Claro está, no todo es culpa del actual Ejecutivo: hay factores estructurales que condicionan nuestra economía y no se resuelven en siete años, menos aún si no se implementan reformas de calado. Se podrá alegar que Sánchez se ha enfrentado a un ciclo inflacionista, en parte capeado gracias a que esta vez la Unión Europea abrió el grifo del gasto. Ahora bien, esas ayudas solo han servido para que la gente no acabe todavía más empobrecida, a diferencia de lo que ocurrió en la crisis de austeridad de 2011, donde veíamos despidos masivos a diario. En cambio, nada de eso ha servido para resucitar a una generación con ilusión por un horizonte boyante.
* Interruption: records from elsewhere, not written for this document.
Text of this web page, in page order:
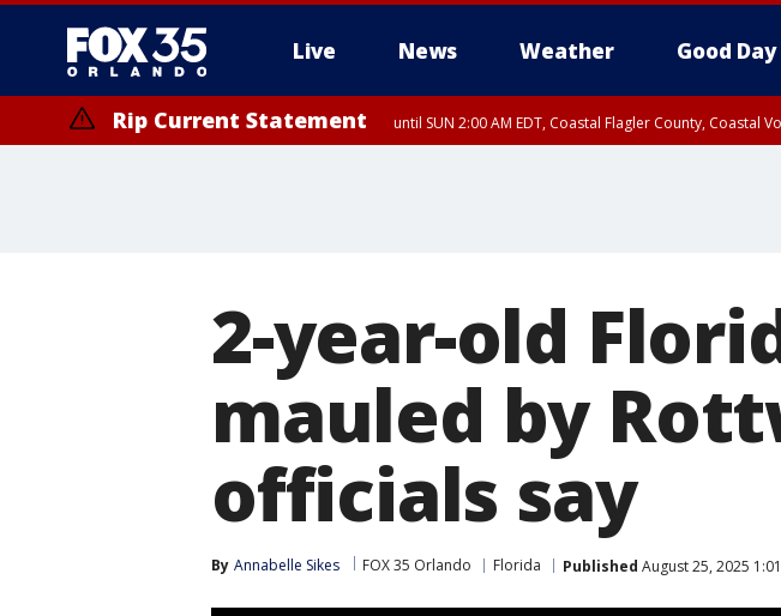
Live News Weather Good Day
Rip Current Statement until SUN 2:00 AM EDT, Coastal Flagler County, Coastal
2-year-old
mauled by
officials say
By Annabelle Sikes FOX 35 Orlando Florida Published August 25, 2025
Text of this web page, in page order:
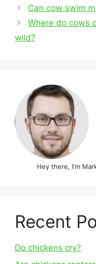
Post
navigation
Can cow swim
Where do cows
wild?
Hey there, I'm
Recent
Do chickens cry?
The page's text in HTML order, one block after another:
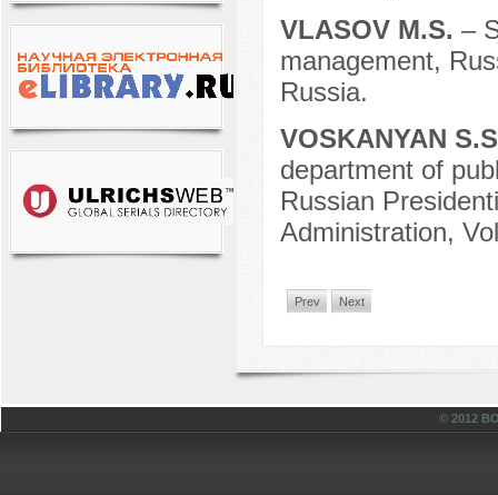
VLASOV M.S. –
management,
Russia.
VOSKANYAN
department of
Russian
Administration,
Prev Next
© 2012
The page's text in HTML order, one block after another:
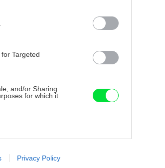
Targeted
and/or Sharing
for which it
advertising like cookies on
Privacy Policy
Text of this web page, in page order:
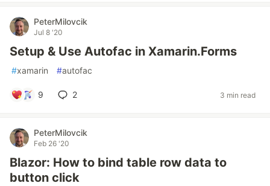
PeterMilovcik
Jul 8 '20
Setup & Use Autofac in Xamarin.Forms
#xamarin #autofac
9 2 3 min read
PeterMilovcik
Feb 26 '20
Blazor: How to bind table row data to
button click
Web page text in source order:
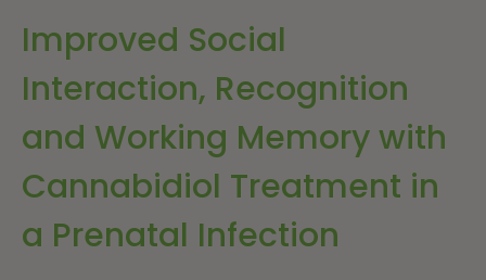
Improved Social
Interaction, Recognition
and Working Memory with
Cannabidiol Treatment in
a Prenatal Infection
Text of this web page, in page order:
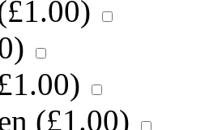
£1.00)
)
1.00)
(£1.00)

La deuda de la izquierda con las viejas clases medias se ha vuelto de concepto. Habrá quien se felicite por los datos macroeconómicos, pese a los insuficientes salarios para hacer frente al coste de la vida —como la vivienda, que está desbocada—, y habrá quien se pregunte por qué el progresismo parece resignarse hoy a gestionar esa precariedad —o estancamiento del nivel de vida— con paliativos. En eso sí ha cambiado radicalmente nuestro imaginario en 20 años. Antes del 15-M, buena parte de la izquierda se abonaba a la idea del ascensor social, a las ansias de prosperidad muy vinculadas a la noción de la libertad personal para elegir un proyecto de vida. Actualmente, la mayoría de los discursos del PSOE, Sumar o Podemos pivotan sobre prometerle a la ciudadanía que, al menos, el Estado podrá rescatarles si caen en la pobreza. Ese soniquete resulta cada vez más habitual como forma de naturalizar un esquema de dependencia encubierta, lejos de los anhelos de emancipación real de antaño.
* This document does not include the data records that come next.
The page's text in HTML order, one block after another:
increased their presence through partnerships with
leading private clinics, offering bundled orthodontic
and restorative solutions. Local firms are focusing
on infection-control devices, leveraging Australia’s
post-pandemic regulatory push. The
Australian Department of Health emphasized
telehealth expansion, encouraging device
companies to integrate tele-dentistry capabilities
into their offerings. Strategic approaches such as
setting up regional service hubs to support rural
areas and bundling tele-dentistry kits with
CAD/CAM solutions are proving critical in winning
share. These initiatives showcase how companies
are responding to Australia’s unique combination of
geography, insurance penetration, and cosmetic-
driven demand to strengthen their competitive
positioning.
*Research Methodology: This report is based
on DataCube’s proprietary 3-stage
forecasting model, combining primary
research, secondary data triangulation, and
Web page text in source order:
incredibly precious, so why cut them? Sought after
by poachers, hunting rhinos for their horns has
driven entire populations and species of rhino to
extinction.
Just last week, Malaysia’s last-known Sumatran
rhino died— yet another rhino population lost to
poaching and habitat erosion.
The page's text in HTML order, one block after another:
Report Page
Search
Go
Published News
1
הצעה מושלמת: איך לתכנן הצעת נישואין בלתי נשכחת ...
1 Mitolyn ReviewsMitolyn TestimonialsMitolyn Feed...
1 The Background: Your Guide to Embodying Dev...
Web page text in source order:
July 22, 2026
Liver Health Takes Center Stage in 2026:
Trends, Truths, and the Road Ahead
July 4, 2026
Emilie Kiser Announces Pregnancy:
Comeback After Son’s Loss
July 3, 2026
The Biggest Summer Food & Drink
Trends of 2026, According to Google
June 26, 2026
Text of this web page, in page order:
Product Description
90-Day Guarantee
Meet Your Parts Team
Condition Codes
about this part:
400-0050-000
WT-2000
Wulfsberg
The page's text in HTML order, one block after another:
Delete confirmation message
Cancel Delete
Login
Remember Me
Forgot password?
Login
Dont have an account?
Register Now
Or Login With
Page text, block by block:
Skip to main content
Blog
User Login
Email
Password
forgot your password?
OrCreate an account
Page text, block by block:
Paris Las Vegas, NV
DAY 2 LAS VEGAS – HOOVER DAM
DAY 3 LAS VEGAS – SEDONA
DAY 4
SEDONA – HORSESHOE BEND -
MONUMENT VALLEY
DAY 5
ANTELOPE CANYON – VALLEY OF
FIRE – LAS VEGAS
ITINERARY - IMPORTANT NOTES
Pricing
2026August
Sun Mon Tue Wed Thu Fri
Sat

Es más fácil reconocer las medidas del Ejecutivo orientadas a las clases más humildes que los esfuerzos por recuperar a una verdadera clase media. Véase el aumento del salario mínimo —no muy lejos del salario más frecuente—, la extensión del ingreso mínimo vital o la protección frente a los desahucios. El Gobierno asume además que dos millones de personas no son hoy pobres gracias a tener a un pensionista en su entorno. Se promete incluso reducir la jornada laboral como premio de consolación frente a una realidad material seguramente más cruda y difícil de revertir.
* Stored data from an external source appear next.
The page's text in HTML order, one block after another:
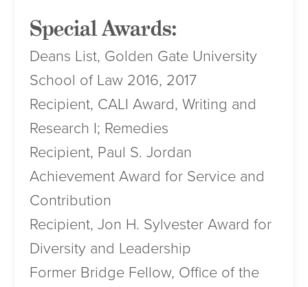
Special Awards:
Deans List, Golden Gate University
School of Law 2016, 2017
Recipient, CALI Award, Writing and
Research I; Remedies
Recipient, Paul S. Jordan
Achievement Award for Service and
Contribution
Recipient, Jon H. Sylvester Award for
Diversity and Leadership
Former Bridge Fellow, Office of the
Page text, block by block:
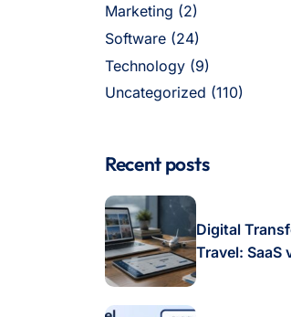
Marketing (2)
Software (24)
Technology (9)
Uncategorized (110)
Recent posts
Digital
Travel: SaaS
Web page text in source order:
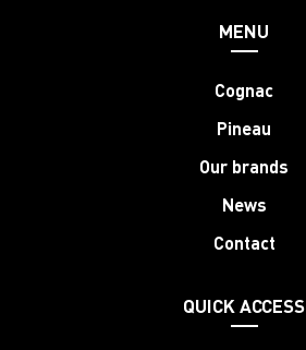
MENU
Cognac
Pineau
Our brands
News
Contact
QUICK ACCESS
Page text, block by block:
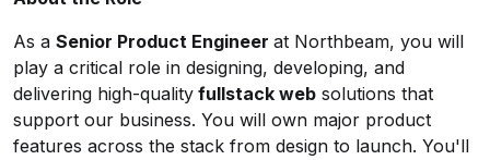
As a Senior Product Engineer at Northbeam, you will
play a critical role in designing, developing, and
delivering high-quality fullstack web solutions that
support our business. You will own major product
features across the stack from design to launch. You'll
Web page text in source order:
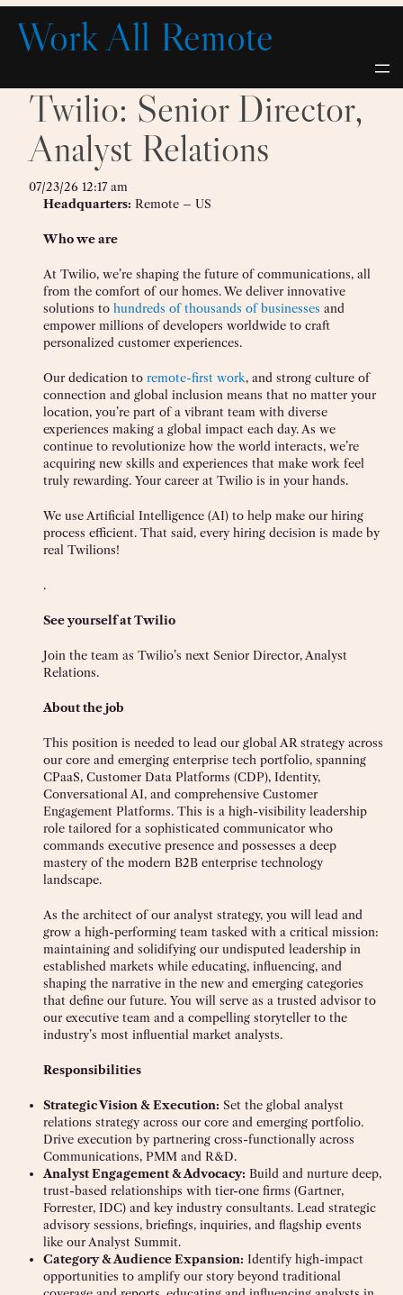
Skip
content
Work All Remote
Twilio: Senior Director,
Analyst Relations
07/23/26 12:17 am
Headquarters: Remote – US
Who we are
At Twilio, we’re shaping the future of communications, all
from the comfort of our homes. We deliver innovative
solutions to hundreds of thousands of businesses and
empower millions of developers worldwide to craft
personalized customer experiences.
Our dedication to remote-first work, and strong culture of
connection and global inclusion means that no matter your
location, you’re part of a vibrant team with diverse
experiences making a global impact each day. As we
continue to revolutionize how the world interacts, we’re
acquiring new skills and experiences that make work feel
truly rewarding. Your career at Twilio is in your hands.
We use Artificial Intelligence (AI) to help make our hiring
process efficient. That said, every hiring decision is made by
real Twilions!
.
See yourself at Twilio
Join the team as Twilio’s next Senior Director, Analyst
Relations.
About the job
This position is needed to lead our global AR strategy across
our core and emerging enterprise tech portfolio, spanning
CPaaS, Customer Data Platforms (CDP), Identity,
Conversational AI, and comprehensive Customer
Engagement Platforms. This is a high-visibility leadership
role tailored for a sophisticated communicator who
commands executive presence and possesses a deep
mastery of the modern B2B enterprise technology
landscape.
As the architect of our analyst strategy, you will lead and
grow a high-performing team tasked with a critical mission:
maintaining and solidifying our undisputed leadership in
established markets while educating, influencing, and
shaping the narrative in the new and emerging categories
that define our future. You will serve as a trusted advisor to
our executive team and a compelling storyteller to the
industry’s most influential market analysts.
Responsibilities
Strategic Vision & Execution: Set the global analyst
relations strategy across our core and emerging portfolio.
Drive execution by partnering cross-functionally across
Communications, PMM and R&D.
Analyst Engagement & Advocacy: Build and nurture deep,
trust-based relationships with tier-one firms (Gartner,
Forrester, IDC) and key industry consultants. Lead strategic
advisory sessions, briefings, inquiries, and flagship events
like our Analyst Summit.
Category & Audience Expansion: Identify high-impact
opportunities to amplify our story beyond traditional
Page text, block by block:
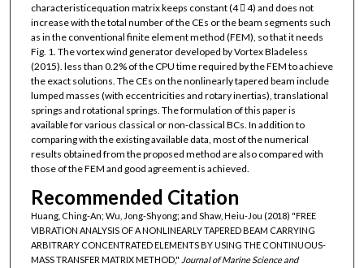
characteristicequation matrix keeps constant (4  4) and does not
increase with the total number of the CEs or the beam segments such
as in the conventional finite element method (FEM), so that it needs
Fig. 1. The vortex wind generator developed by Vortex Bladeless
(2015). less than 0.2% of the CPU time required by the FEM to achieve
the exact solutions. The CEs on the nonlinearly tapered beam include
lumped masses (with eccentricities and rotary inertias), translational
springs and rotational springs. The formulation of this paper is
available for various classical or non-classical BCs. In addition to
comparing with the existing available data, most of the numerical
results obtained from the proposed method are also compared with
those of the FEM and good agreement is achieved.
Recommended Citation
Huang, Ching-An; Wu, Jong-Shyong; and Shaw, Heiu-Jou (2018) "FREE
VIBRATION ANALYSIS OF A NONLINEARLY TAPERED BEAM CARRYING
ARBITRARY CONCENTRATED ELEMENTS BY USING THE CONTINUOUS-
MASS TRANSFER MATRIX METHOD," Journal of Marine Science and
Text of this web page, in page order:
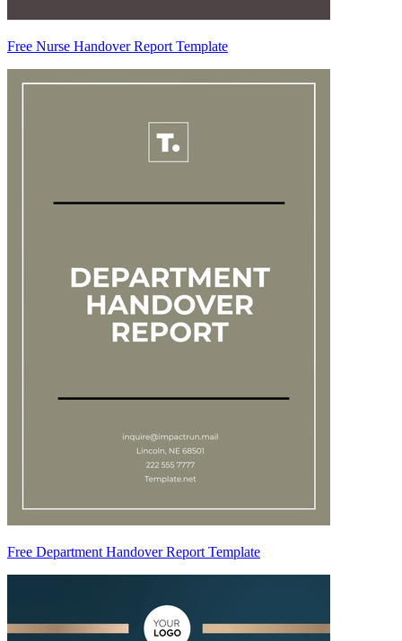
Free Nurse Handover Report Template
Free Department Handover Report Template

En resumen, el hundimiento de la clase media en este país se ha vuelto estructural para las generaciones nuevas si nada cambia. Y tal vez, ello explique por qué la posibilidad de que gobierne el Partido Popular no abarrota las calles, viendo el pinchazo de su manifestación del domingo pasado. Muchos ciudadanos probablemente han llegado a la conclusión de que el bipartidismo defiende el mismo statu quo, que la alternancia política tampoco transformará el fondo de la economía española. Quizás por eso, se palpaba algo más de emoción en el Madrid Economic Forum, con sus aires ultraliberales, que secundando a Alberto Núñez Feijóo en la plaza de España. La motosierra es lo que uno ansía cuando llega a la sensación de que el sistema es irreformable. Paradójicamente, las expectativas frustradas que deja la izquierda también son responsables de ese deseo, por más que Pedro Sánchez se felicite por su tan aclamado cohete económico.